Flowing for 560 km from its source, south of the Judbarra / Gregory National Park, until it enters Joseph Bonaparte Gulf in the Timor Sea, the Victoria River is the longest singularly named permanent river in the Northern Territory. It is the second longest permanent river in the Northern Territory, as defined by international standards, the longest being the Katherine/Daly River. (Note: This is a single river with two separating European names, which was until recently deemed as two separate rivers due to the European naming conventions of earlier times. It begins just south of Jabiru, high in the Arnhem Land escarpment and flows into the Timor Sea some 690 km later, thus making it 130 km longer than the Victoria River.)

Important wetlands are found in the lower reaches of the river with forming suitable habitat for waterfowl breeding colonies and roosting sites for migratory shorebirds. Large areas of rice-grass floodplain grasslands are also found along the river.

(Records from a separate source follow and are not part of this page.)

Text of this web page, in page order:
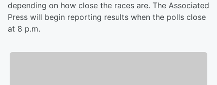
depending on how close the races are. The Associated
Press will begin reporting results when the polls close
at 8 p.m.
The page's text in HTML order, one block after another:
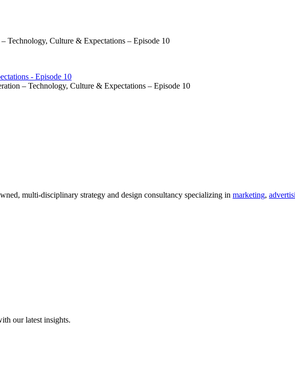
Technology, Culture & Expectations – Episode 10
- Episode 10
– Technology, Culture & Expectations – Episode 10
multi-disciplinary strategy and design consultancy specializing in marketing,
our latest insights.
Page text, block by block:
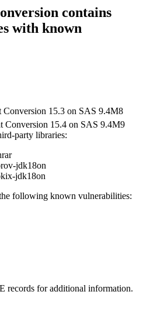
contains
with known
Conversion 15.3 on SAS 9.4M8
Conversion 15.4 on SAS 9.4M9
party libraries:
jdk18on
jdk18on
following known vulnerabilities:
records for additional information.
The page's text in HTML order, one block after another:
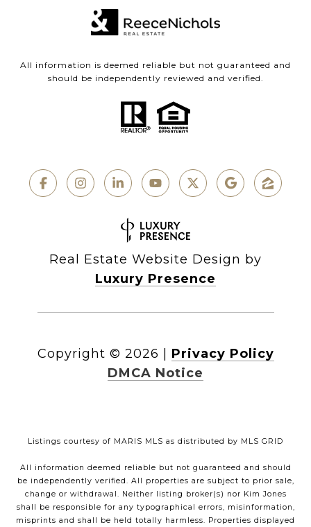
All information is deemed reliable but not guaranteed and
should be independently reviewed and verified.
Real Estate Website Design by
Luxury Presence
Copyright © 2026
Privacy Policy
DMCA Notice
Listings courtesy of MARIS MLS as distributed by MLS GRID
All information deemed reliable but not guaranteed and should
be independently verified. All properties are subject to prior sale,
change or withdrawal. Neither listing broker(s) nor Kim Jones
shall be responsible for any typographical errors, misinformation,
misprints and shall be held totally harmless. Properties displayed
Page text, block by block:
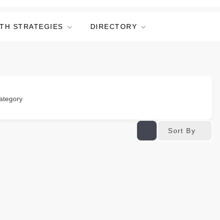
STRATEGIES DIRECTORY
Sort By
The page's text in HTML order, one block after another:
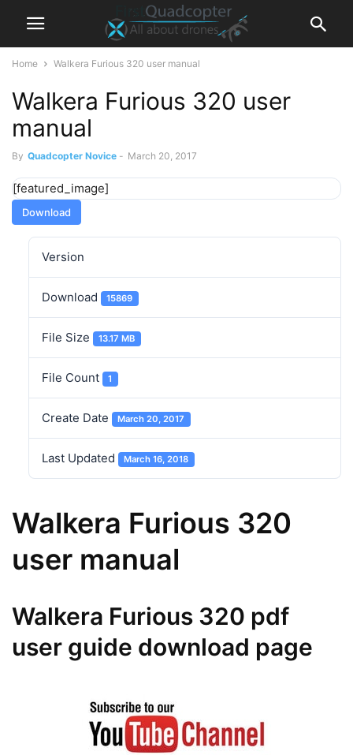
Home Walkera Furious 320 user manual
Walkera Furious 320 user
manual
By Quadcopter Novice - March 20, 2017
[featured_image]
Download
Version
Download 15869
File Size 13.17 MB
File Count 1
Create Date March 20, 2017
Last Updated March 16, 2018
Walkera Furious 320
user manual
Walkera Furious 320 pdf
user guide download page
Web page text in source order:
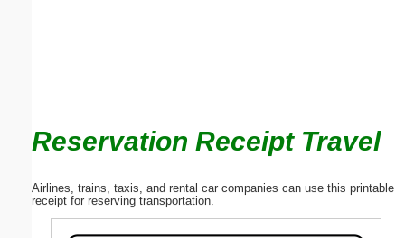
Reservation Receipt Travel
Airlines, trains, taxis, and rental car companies can use this printable
receipt for reserving transportation.
Submit Suggestion Close
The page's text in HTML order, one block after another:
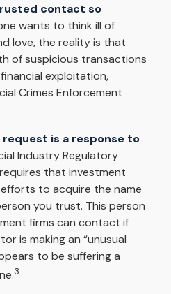
contact so
wants to think ill of
love, the reality is that
of suspicious transactions
exploitation,
Crimes Enforcement
is a response to
Industry Regulatory
that investment
to acquire the name
you trust. This person
firms can contact if
is making an “unusual
to be suffering a
3
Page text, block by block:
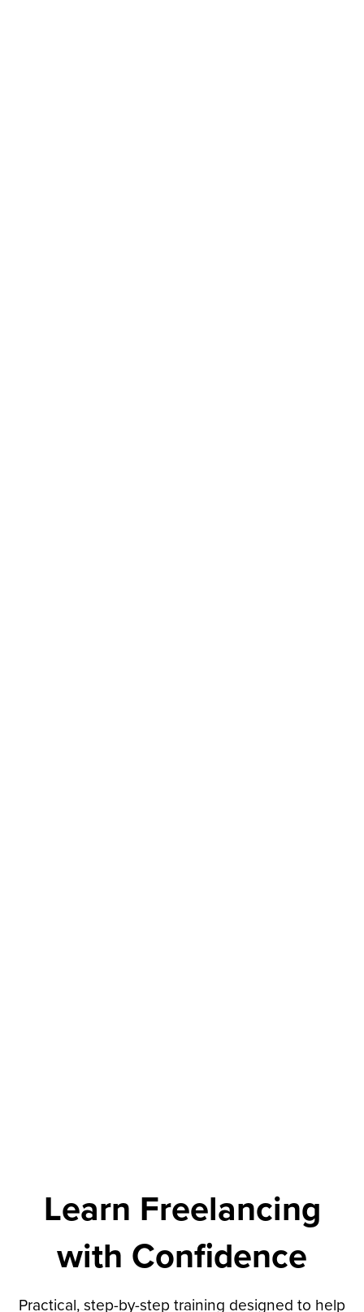
Learn Freelancing
with Confidence
Practical, step-by-step training designed to help
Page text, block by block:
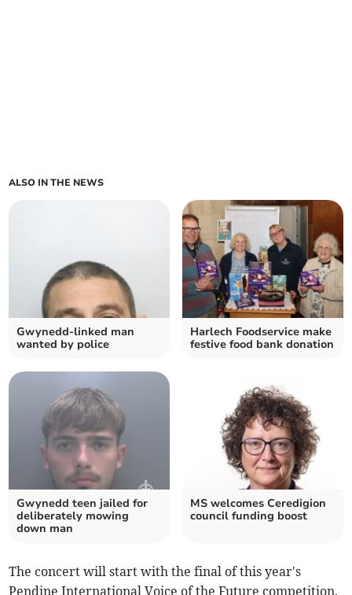
ALSO IN THE NEWS
Gwynedd-linked man
wanted by police
Harlech Foodservice make
festive food bank donation
Gwynedd teen jailed for
deliberately mowing
down man
MS welcomes Ceredigion
council funding boost
The concert will start with the final of this year's
Pendine International Voice of the Future competition,
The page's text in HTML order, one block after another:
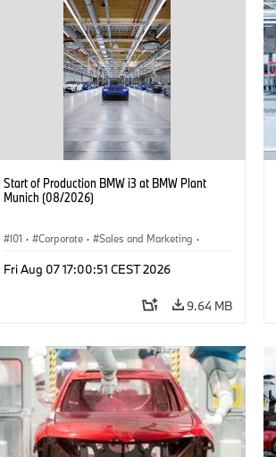
Start of Production BMW i3 at BMW Plant
Munich (08/2026)
I01 · Corporate · Sales and Marketing ·
Fri Aug 07 17:00:51 CEST 2026
9.64 MB
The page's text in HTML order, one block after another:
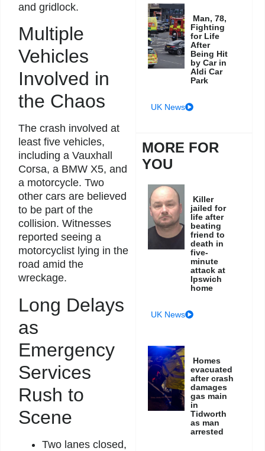
and gridlock.
Multiple
Vehicles
Involved in
the Chaos
The crash involved at
least five vehicles,
including a Vauxhall
Corsa, a BMW X5, and
a motorcycle. Two
other cars are believed
to be part of the
collision. Witnesses
reported seeing a
motorcyclist lying in the
road amid the
wreckage.
Long Delays
as
Emergency
Services
Rush to
Scene
Two lanes closed,
Man, 78,
Fighting
for Life
After
Being Hit
by Car in
Aldi Car
Park
UK News
MORE FOR
YOU
Killer
jailed for
life after
beating
friend to
death in
five-
minute
attack at
Ipswich
home
UK News
Homes
evacuated
after crash
damages
gas main
in
Tidworth
as man
arrested
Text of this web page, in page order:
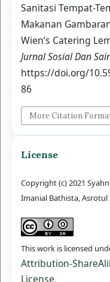
Sanitasi Tempat-
Makanan
Wien’s Catering
Jurnal Sosial Dan
https://doi.org/
86
More Citation
License
Copyright (c) 2021
Imanial Bathista,
This work is licensed
Attribution-
License.
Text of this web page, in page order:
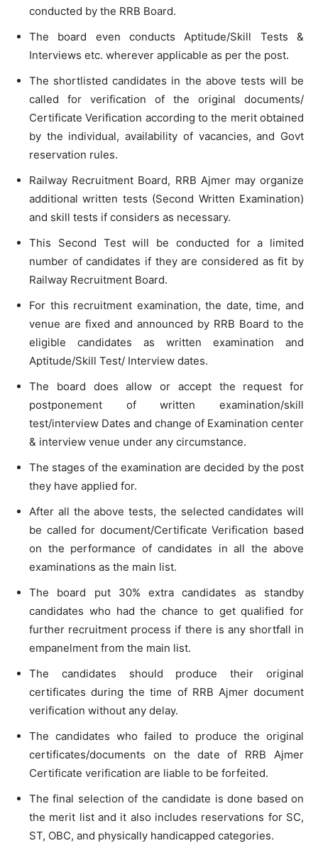
conducted by the RRB Board.
The board even conducts Aptitude/Skill Tests &
Interviews etc. wherever applicable as per the post.
The shortlisted candidates in the above tests will be
called for verification of the original documents/
Certificate Verification according to the merit obtained
by the individual, availability of vacancies, and Govt
reservation rules.
Railway Recruitment Board, RRB Ajmer may organize
additional written tests (Second Written Examination)
and skill tests if considers as necessary.
This Second Test will be conducted for a limited
number of candidates if they are considered as fit by
Railway Recruitment Board.
For this recruitment examination, the date, time, and
venue are fixed and announced by RRB Board to the
eligible candidates as written examination and
Aptitude/Skill Test/ Interview dates.
The board does allow or accept the request for
postponement of written examination/skill
test/interview Dates and change of Examination center
& interview venue under any circumstance.
The stages of the examination are decided by the post
they have applied for.
After all the above tests, the selected candidates will
be called for document/Certificate Verification based
on the performance of candidates in all the above
examinations as the main list.
The board put 30% extra candidates as standby
candidates who had the chance to get qualified for
further recruitment process if there is any shortfall in
empanelment from the main list.
The candidates should produce their original
certificates during the time of RRB Ajmer document
verification without any delay.
The candidates who failed to produce the original
certificates/documents on the date of RRB Ajmer
Certificate verification are liable to be forfeited.
The final selection of the candidate is done based on
the merit list and it also includes reservations for SC,
ST, OBC, and physically handicapped categories.
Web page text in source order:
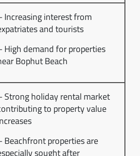
Increasing interest from
and tourists
High demand for properties
Bophut Beach
Strong holiday rental market
to property value
Beachfront properties are
sought after
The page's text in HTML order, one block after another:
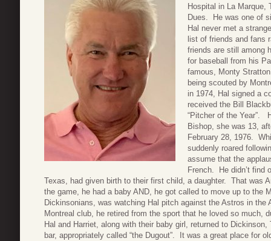
Hospital in La Marque,
Dues. He was one of
Hal never met a
list of friends and fans
friends are still among
for baseball from his
famous, Monty
being scouted by
in 1974, Hal signed a
received the Bill
“Pitcher of the Year”.
Bishop, she was 13,
February 28, 1976.
suddenly roared
assume that the
French. He didn’t find
Texas, had given birth to their first child, a daughter. That was
the game, he had a baby AND, he got called to move up to the
Dickinsonians, was watching Hal pitch against the Astros in
Montreal club, he retired from the sport that he loved so much,
Hal and Harriet, along with their baby girl, returned to
bar, appropriately called “the Dugout”. It was a great place for
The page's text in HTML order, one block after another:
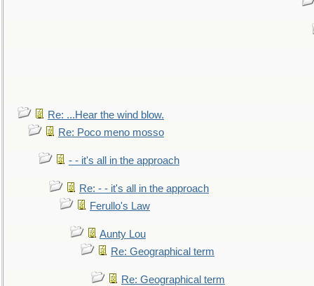
Re: ...Hear the wind blow.
Re: Poco meno mosso
- - it's all in the approach
Re: - - it's all in the approach
Ferullo's Law
Aunty Lou
Re: Geographical term
Re: Geographical term
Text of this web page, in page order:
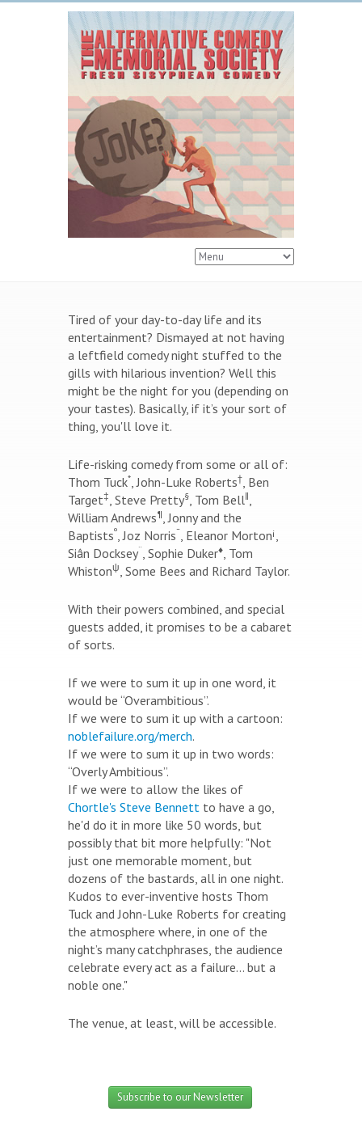
Tired of your day-to-day life and its
entertainment? Dismayed at not having
a leftfield comedy night stuffed to the
gills with hilarious invention? Well this
might be the night for you (depending on
your tastes). Basically, if it’s your sort of
thing, you'll love it.
Life-risking comedy from some or all of:
Thom Tuck* , John-Luke Roberts† , Ben
Target‡ , Steve Pretty§ , Tom Bell‖
William Andrews¶ , Jonny and the
Baptistsº , Joz Norris¯ , Eleanor Morton¡
Siân Docksey¨ , Sophie Duker♦ , Tom
Whistonψ , Some Bees and Richard Taylor.
With their powers combined, and special
guests added, it promises to be a cabaret
of sorts.
If we were to sum it up in one word, it
would be “Overambitious”.
If we were to sum it up with a cartoon:
noblefailure.org/merch.
If we were to sum it up in two words:
“Overly Ambitious”.
If we were to allow the likes of
Chortle's Steve Bennett to have a go,
he'd do it in more like 50 words, but
possibly that bit more helpfully: "Not
just one memorable moment, but
dozens of the bastards, all in one night.
Kudos to ever-inventive hosts Thom
Tuck and John-Luke Roberts for creating
the atmosphere where, in one of the
night’s many catchphrases, the audience
celebrate every act as a failure... but a
noble one."
The venue, at least, will be accessible.
Subscribe to our Newsletter
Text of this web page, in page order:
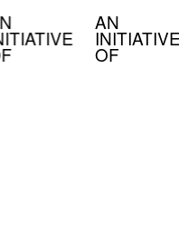
AN
INITIATIVE
OF
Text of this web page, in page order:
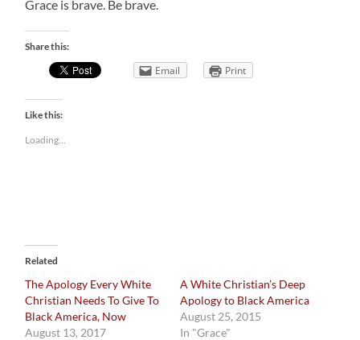
Grace is brave. Be brave.
Share this:
Email Print
Like this:
Loading...
Related
The Apology Every White
Christian Needs To Give To
Black America, Now
August 13, 2017
A White Christian’s Deep
Apology to Black America
August 25, 2015
In "Grace"
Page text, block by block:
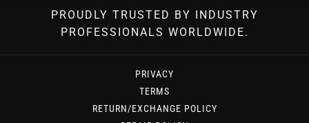
PROUDLY TRUSTED BY INDUSTRY
PROFESSIONALS WORLDWIDE.
PRIVACY
TERMS
RETURN/EXCHANGE POLICY
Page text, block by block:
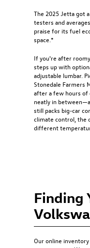
The 2025 Jetta got
testers and
praise for its fuel
space.*
If you're after
steps up with
adjustable lumbar.
Stonedale Farmers
after a few hours of
neatly in
still packs big-car
climate control, the
different
Finding
Our online
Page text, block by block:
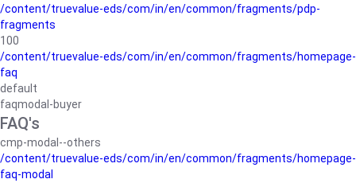
/content/truevalue-eds/com/in/en/common/fragments/pdp-
fragments
100
/content/truevalue-eds/com/in/en/common/fragments/homepage-
faq
default
faqmodal-buyer
FAQ's
cmp-modal--others
/content/truevalue-eds/com/in/en/common/fragments/homepage-
faq-modal
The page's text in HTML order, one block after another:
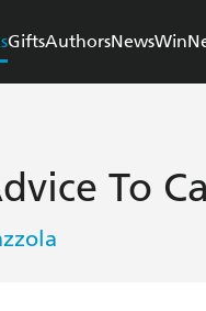
GiftsAuthorsNewsWin
To
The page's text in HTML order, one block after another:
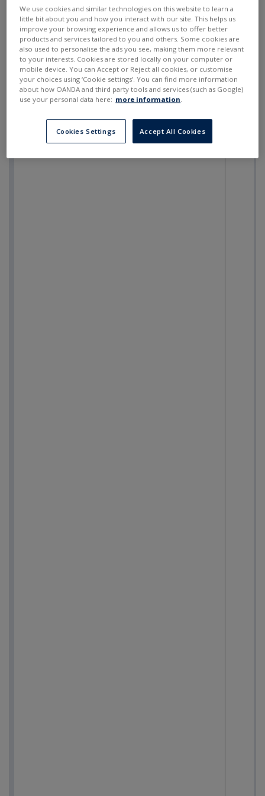
--- --- SELL BUY
We use cookies and similar technologies on this website to learn a
little bit about you and how you interact with our site. This helps us
improve your browsing experience and allows us to offer better
products and services tailored to you and others. Some cookies are
also used to personalise the ads you see, making them more relevant
to your interests. Cookies are stored locally on your computer or
mobile device. You can Accept or Reject all cookies, or customise
your choices using ‘Cookie settings’. You can find more information
about how OANDA and third party tools and services (such as Google)
use your personal data here: more information
Cookies Settings Accept All Cookies
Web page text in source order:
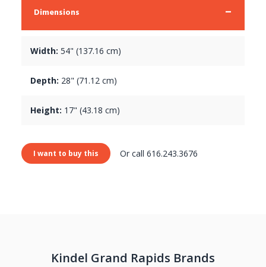
Dimensions
Width: 54" (137.16 cm)
Depth: 28" (71.12 cm)
Height: 17" (43.18 cm)
I want to buy this Or call 616.243.3676
Kindel Grand Rapids Brands

Part of the area adjoining the river mouth has been identified as the Legune (Joseph Bonaparte Bay) Important Bird Area because of its importance for waterbirds.

===Tributaries===

The river has 56 tributaries including the Camfield River, Wickham River, Battle Creek, Angalarri River, Gidyea Creek, and Armstrong River. The river also flows through several waterholes, such as Catfish waterhole and Four Mile Waterhole. It has a mean annual outflow of 5000 GL,

===Cattle stations===
Several large cattle stations are found along the length of the river, including Riveren where the river originates, Victoria River Downs, Coolibah Station, and Wave Hill Station, which is known for the historic strike known as the "Wave Hill walk-off" in the 1960s to the 1970s.

==Eponyms==
A species of turtle, Emydura victoriae, is named after the Victoria River.